Le coude d’Owen glissa à nouveau mais vers l’intérieur. Le jeune homme commençait à rassembler ses esprits et ses bras autour de lui. Bon signe, pour Jack.

- L’affaire du peuple Anthéen. D’où votre présence fort agréable parmi nous, mon cher.

Dermott balaya d’un geste de main rapide l’ironie dans la voix de son vieil ami.

- Les parallèles sont souvent les mêmes, seuls les lieux, les périodes et les espèces changent. Le schéma se répète inlassablement, comme le prouve l’Histoire du Cosmos. Ou celle de l’Humanité. Pas vrai?

- Tout à fait. Bon, je passerai outre le petit détail, ô combien anodin, qui t’a poussé à nous seriner que tu étais le chef de Torchwood. Accès d’orgueil bien naturel en ma présence…

- Pardon?

- Oui, insista Dermott, tu as voulu me montrer que tu dirigeais ta team d’une main de maître. Pas toujours probant, mais je comprends, la situation étant ce qu’elle était…

Jack éclata de rire. Ce qui réveilla complètent Owen. Il se redressa et tourna sa tête de pantin rouillé vers le Capitaine. Leurs regards se croisèrent mais aucun commentaire n’en sortit. Owen était encore dans les vapes. Jack avait un autre chat à fouetter. On venait d’émettre des réserves quant à sa légitimité en tant que chef de Torchwood.

- Je n’ai jamais cherché à prouver quoi que ce soit! Mentit-il, avec emportement.

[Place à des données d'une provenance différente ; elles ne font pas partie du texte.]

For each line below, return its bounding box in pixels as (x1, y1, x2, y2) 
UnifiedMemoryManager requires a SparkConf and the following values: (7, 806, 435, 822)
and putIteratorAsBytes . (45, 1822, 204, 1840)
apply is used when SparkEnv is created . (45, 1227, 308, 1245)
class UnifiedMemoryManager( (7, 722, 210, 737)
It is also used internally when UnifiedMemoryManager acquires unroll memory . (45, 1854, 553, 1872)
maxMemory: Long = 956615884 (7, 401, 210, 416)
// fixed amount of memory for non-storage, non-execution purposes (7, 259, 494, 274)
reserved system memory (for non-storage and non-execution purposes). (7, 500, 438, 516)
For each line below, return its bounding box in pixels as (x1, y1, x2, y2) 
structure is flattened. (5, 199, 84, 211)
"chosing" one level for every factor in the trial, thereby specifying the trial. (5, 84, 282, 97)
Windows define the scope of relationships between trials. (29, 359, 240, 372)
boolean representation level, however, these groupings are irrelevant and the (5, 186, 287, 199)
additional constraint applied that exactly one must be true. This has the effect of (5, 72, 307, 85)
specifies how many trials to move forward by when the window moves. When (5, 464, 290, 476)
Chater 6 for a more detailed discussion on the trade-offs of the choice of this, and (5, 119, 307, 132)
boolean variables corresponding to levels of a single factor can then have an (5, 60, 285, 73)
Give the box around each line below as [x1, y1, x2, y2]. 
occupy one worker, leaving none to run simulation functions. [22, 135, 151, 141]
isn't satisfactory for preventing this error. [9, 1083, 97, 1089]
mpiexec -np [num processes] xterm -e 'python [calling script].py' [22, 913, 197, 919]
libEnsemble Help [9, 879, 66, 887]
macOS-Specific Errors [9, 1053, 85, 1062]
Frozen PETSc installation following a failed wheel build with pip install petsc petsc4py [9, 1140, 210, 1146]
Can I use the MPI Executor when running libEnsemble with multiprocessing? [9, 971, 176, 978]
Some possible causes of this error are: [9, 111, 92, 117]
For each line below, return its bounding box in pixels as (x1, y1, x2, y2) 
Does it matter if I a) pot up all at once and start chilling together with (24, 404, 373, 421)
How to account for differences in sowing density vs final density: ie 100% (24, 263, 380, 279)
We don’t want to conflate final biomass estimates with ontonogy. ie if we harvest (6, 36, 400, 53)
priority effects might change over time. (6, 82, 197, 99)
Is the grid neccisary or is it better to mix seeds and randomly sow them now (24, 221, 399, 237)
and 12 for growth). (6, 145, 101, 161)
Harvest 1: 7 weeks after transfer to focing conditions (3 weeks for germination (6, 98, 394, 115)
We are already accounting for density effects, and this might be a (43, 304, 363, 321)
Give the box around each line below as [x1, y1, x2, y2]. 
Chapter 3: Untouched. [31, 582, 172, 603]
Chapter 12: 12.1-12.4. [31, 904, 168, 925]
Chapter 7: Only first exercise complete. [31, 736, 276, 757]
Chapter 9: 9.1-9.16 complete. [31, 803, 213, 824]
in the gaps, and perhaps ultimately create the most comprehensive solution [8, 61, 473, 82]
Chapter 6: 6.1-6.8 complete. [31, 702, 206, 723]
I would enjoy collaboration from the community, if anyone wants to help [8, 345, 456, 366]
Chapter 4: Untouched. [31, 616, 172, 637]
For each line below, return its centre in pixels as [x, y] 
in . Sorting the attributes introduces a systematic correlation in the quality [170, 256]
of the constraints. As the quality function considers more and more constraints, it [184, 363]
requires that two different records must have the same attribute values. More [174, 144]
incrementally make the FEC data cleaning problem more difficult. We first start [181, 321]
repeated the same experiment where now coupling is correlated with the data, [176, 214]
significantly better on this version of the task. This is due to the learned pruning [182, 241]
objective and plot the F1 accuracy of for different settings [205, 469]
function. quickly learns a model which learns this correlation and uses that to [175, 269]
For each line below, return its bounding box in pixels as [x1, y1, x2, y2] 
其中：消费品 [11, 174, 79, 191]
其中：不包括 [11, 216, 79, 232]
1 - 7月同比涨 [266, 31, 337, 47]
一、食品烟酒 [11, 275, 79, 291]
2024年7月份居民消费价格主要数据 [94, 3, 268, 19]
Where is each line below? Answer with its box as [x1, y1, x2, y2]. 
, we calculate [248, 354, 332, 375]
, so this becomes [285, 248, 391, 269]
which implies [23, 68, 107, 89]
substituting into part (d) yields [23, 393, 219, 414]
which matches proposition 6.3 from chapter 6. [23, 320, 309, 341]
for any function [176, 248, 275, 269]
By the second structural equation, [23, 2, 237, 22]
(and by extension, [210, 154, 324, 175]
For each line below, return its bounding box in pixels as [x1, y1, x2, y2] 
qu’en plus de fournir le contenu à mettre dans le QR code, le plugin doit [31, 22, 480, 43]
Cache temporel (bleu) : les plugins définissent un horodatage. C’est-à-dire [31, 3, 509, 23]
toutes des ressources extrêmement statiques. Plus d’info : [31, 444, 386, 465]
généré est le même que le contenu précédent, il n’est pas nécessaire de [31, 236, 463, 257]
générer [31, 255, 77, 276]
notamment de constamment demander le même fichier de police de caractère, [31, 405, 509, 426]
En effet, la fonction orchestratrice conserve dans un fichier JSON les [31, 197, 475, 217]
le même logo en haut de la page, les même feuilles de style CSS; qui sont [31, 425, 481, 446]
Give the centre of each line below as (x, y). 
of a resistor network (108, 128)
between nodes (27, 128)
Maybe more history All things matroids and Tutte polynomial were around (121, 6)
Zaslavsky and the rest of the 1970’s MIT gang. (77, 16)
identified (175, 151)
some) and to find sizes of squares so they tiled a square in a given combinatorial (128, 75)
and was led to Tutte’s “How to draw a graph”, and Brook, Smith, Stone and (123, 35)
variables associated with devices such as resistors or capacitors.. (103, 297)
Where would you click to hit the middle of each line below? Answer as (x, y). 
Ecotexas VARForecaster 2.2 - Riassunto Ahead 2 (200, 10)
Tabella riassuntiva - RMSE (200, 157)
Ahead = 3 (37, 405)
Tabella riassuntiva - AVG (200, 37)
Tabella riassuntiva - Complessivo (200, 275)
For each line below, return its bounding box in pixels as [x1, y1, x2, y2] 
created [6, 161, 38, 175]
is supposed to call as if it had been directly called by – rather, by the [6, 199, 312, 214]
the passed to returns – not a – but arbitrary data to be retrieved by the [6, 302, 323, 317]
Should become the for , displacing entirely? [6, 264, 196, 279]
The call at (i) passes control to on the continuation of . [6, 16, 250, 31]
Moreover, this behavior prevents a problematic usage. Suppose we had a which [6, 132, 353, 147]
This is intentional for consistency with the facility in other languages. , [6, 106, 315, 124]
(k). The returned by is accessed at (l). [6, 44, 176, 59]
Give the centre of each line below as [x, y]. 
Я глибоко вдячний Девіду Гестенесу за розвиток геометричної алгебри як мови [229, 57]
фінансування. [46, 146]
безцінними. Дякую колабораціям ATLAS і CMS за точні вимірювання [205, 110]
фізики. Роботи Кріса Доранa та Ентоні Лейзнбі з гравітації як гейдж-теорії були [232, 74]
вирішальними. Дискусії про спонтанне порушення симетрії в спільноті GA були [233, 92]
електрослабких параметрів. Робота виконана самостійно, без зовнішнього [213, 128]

- On passe outre, Jack. On passe outre. J’en viens à ton précieux bracelet qui n’a pas que des propriétés biométriques et supersoniques. Si j’en juge la réaction de Ianto. Laisse-moi finir! C’est toi qui l’a jeté dans la mare? Tu t’en es débarrassé? Pourquoi?

- Je n’ai rien fait de tel. Il a dû tomber sans que je m’en aperçoi…

- Tu ne dormais pas! Et tu nous as entendu retourner toute la Base pour le retrouver. Si tu l’avais perdu, tu n’aurais pas continué ton petit jeu. Tu l’as jeté. Pourquoi? Demanda l'expert.

- Pour éviter de fausser les analyses…

- C’est nouveau ça? Tu fais semblant de dormir. Tu fais semblant de perdre ton joujou. J’espère au moins qu’avec Ianto tu ne fais pas semblant.

- Owen, si c’est pour me vanner, tu peux te rendormir, tu sais. Personne ne t’en voudra.

Dermott rit franchement.

- Quelle verve!

- Je vous ai connu plus exigeant, Dermott, se moqua Jack.

- N’empêche, c’est une sacrée bonne question qu’il t’a posée. Et nous sommes impatients de savoir la vérité. Alors, accouche!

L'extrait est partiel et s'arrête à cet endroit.